Oracle type (read) Spark type Oracle type (write) Oracle type (create)
XMLType
URIType
DBURIType
XDBURIType
HTTPURIType
CREATE TYPE ... AS OBJECT (...)
StringType() CLOB CLOB
JSON
CREATE TYPE ... AS VARRAY ...
CREATE TYPE ... AS TABLE OF ...

unsupported

Special types

Oracle type (read) Spark type Oracle type (write) Oracle type (create)
BOOLEAN BooleanType() BOOLEAN NUMBER(P=1, S=0)
ROWID
UROWID
UROWID(N)

StringType()

CLOB

CLOB
ANYTYPE
ANYDATA
ANYDATASET

unsupported

Explicit type cast

DBReader

It is possible to explicitly cast column of unsupported type using DBReader(columns=...) syntax.

For example, you can use CAST(column AS CLOB) to convert data to string representation on Oracle side, and so it will be read as Spark's StringType().

It is also possible to use JSON_ARRAY or JSON_OBJECT Oracle functions to convert column of any type to string representation. Then this JSON string can then be effectively parsed using the JSON.parse_column method.

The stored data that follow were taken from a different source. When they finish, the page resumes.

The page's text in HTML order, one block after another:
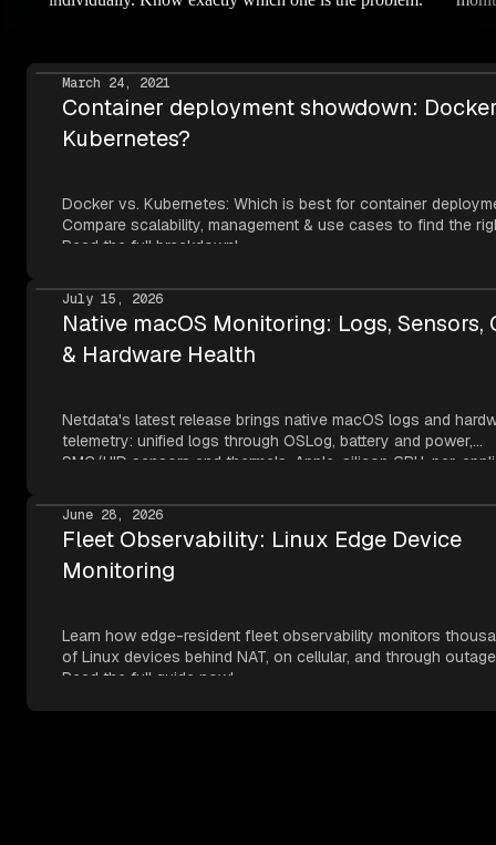
March 24, 2021
Container deployment showdown:
Kubernetes?
Docker vs. Kubernetes: Which is best for container
Compare scalability, management & use cases to find the
Read the full breakdown!
July 15, 2026
Native macOS Monitoring: Logs, Sensors,
& Hardware Health
Netdata's latest release brings native macOS logs and
telemetry: unified logs through OSLog, battery and power,
SMC/HID sensors and thermals, Apple-silicon GPU, per-
Apple's own frameworks at per-second resolution.
June 28, 2026
Fleet Observability: Linux Edge Device
Monitoring
Learn how edge-resident fleet observability monitors
of Linux devices behind NAT, on cellular, and through
Read the full guide now!

from onetl.file.format import JSON
from pyspark.sql.types import IntegerType, StructType, StructField

from onetl.connection import Oracle
from onetl.db import DBReader

oracle = Oracle(...)

DBReader(
    connection=oracle,
    columns=[
        "id",
        "supported_column",
        "CAST(unsupported_column AS VARCHAR2(4000)) unsupported_column_str",
        # or
        "JSON_ARRAY(array_column) array_column_json",
    ],
)
df = reader.run()

json_scheme = StructType([StructField("key", IntegerType())])

df = df.select(
    df.id,
    df.supported_column,
    df.unsupported_column_str.cast("integer").alias("parsed_integer"),
    JSON().parse_column("array_column_json", json_scheme).alias("array_column"),
)

DBWriter

It is always possible to convert data on Spark side to string, and then write it to text column in Oracle table.

To serialize and write JSON data to a text or json column in an Oracle table use the JSON.serialize_column method.

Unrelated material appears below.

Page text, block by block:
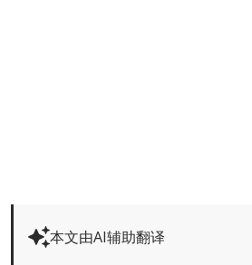
本文由AI辅助翻译

from onetl.connection import Oracle
from onetl.db import DBWriter
from onetl.file.format import JSON

oracle = Oracle(...)

oracle.execute(
    """
    CREATE TABLE schema.target_table (
        id INTEGER,
        supported_column TIMESTAMP,
        array_column_json VARCHAR2(4000) -- any string type, actually
    )
    """,
)

write_df = df.select(
    df.id,
    df.supported_column,
    JSON().serialize_column(df.unsupported_column).alias("array_column_json"),
)

writer = DBWriter(
    connection=oracle,
    target="schema.target_table",
)
writer.run(write_df)

Then you can parse this column on Oracle side - for example, by creating a view:

SELECT
    id,
    supported_column,
    JSON_VALUE(array_column_json, '$[0]' RETURNING NUMBER) AS array_item_0
FROM
    schema.target_table

Or by using VIRTUAL column:

CREATE TABLE schema.target_table (
    id INTEGER,
    supported_column TIMESTAMP,
    array_column_json VARCHAR2(4000), -- any string type, actually
    array_item_0 GENERATED ALWAYS AS (JSON_VALUE(array_column_json, '$[0]' RETURNING NUMBER)) VIRTUAL
)

But data will be parsed on each table read in any case, as Oracle does no support GENERATED ALWAYS AS (...) STORED columns.


  1. This allows to write data to tables with DEFAULT and GENERATED columns - if DataFrame has no such column, it will be populated by Oracle. 

  2. Yes, this is weird. 

  3. Oracle support decimal types with negative scale, like NUMBER(38, -10). Spark doesn't. 

  4. Oracle support timestamp up to nanoseconds precision (23:59:59.999999999), but Spark TimestampType() supports datetime up to microseconds precision (23:59:59.999999). Nanoseconds will be lost during read or write operations.